In my previous post, I explained how to access AAD protected Function App with AAD app client ID and secret.
You can protect your API endpoints by AAD that is much safer than Function key.

Access AAD protected Azure Functions

kemurayama ・ Oct 5 '20 ・ 4 min read

#azure #azurefunctions #aad

However, in previous scenario, you still need to manage AAD client ID and secret securely. As your service grow, your API will also increase and it becomes more difficult to recognize all secrets.

In such scenario, you can use Managed Identity to reduce your concern if your APIs/Apps are hosted on Azure Web Apps, Azure Functions or Azure Virtual Machines.

This post will explain how to set Managed Identity and access AAD protected app with it.

Prerequisites

If you are new to AAD, Azure Functions and Azure Web Apps, you can check tutorials first.

• What is Azure Active Directory?
• Quickstart: Create an ASP.NET Core web app in Azure
• Quickstart: Create a function in Azure using Visual Studio Code

In SPA scenario, you can check this repository

What is Managed Identity ?

Managed Identity is the feature of AAD. Imagine you use Azure Web Apps that call Function App which is protected by AAD.

Generally, you create AAD app for the Web App and get access_token with its ID and secrets to access the Functions App.
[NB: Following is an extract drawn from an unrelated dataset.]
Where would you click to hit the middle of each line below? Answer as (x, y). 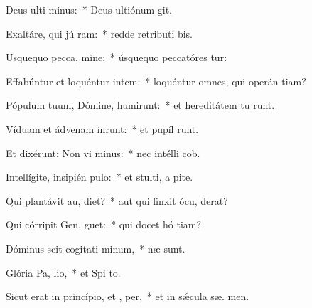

With Managed Identity, you don't have to create AAD App and manage its secrets. If you host your application on specific services, AAD manage your app identity on behalf of you.

Managed Identity has two types. One is System-assinged, another is User-assigned.
System-assigned Managed Identity is one-to-one relationship between the service and ID. You can enable Managed Identity for the services. If you delete the service, Azure Platform automatically delete the ID at the same time.

User-assigned Managed Identity is similar to Azure AD App. You create Managed Identity as an Azure resource then assign it to cresponding services. The relationship is one-to-many and it will remain even you delete services. The difference between AAD App and User-assigned Managed Identity is you still don't need to manage secrets.

For detail explanation, check What are managed identities for Azure resources?

With Managed Identity, your app Blob Storage, SQL Database and more. Services that support managed identities for Azure resources

In this post, I use System-assigned Managed Identity to access Function App which is protected by AAD.

Setup Environment

I created sample apps for testing Managed Identity.

Clone and run deploy.sh.

Make sure you have the permission to create AAD App and the subscription you use.

Create manifest.json to add permission to the App. Your App need User.Read API permission.
You should check your resourceAppId and resourceAcces id.

[
    {
        "resourceAppId": "xxxxxxx-xxxx-xxxx-xxxx-xxxxxxxxxxxx",
        "resourceAccess": [
            {
                "id": "yyyyyyyy-yyyy-yyyy-yyyy-yyyyyyyyyyyy",
                "type": "Scope"
            }
        ]
    }
]

Test Managed Identity

After you deployed test application, you can access Web App /request_function. It calls Function App protected by AAD with Managed Identity.

Next Step

In SPA scenario, you can check this document.

With Managed Identity, you can authenticate PostgreSQL.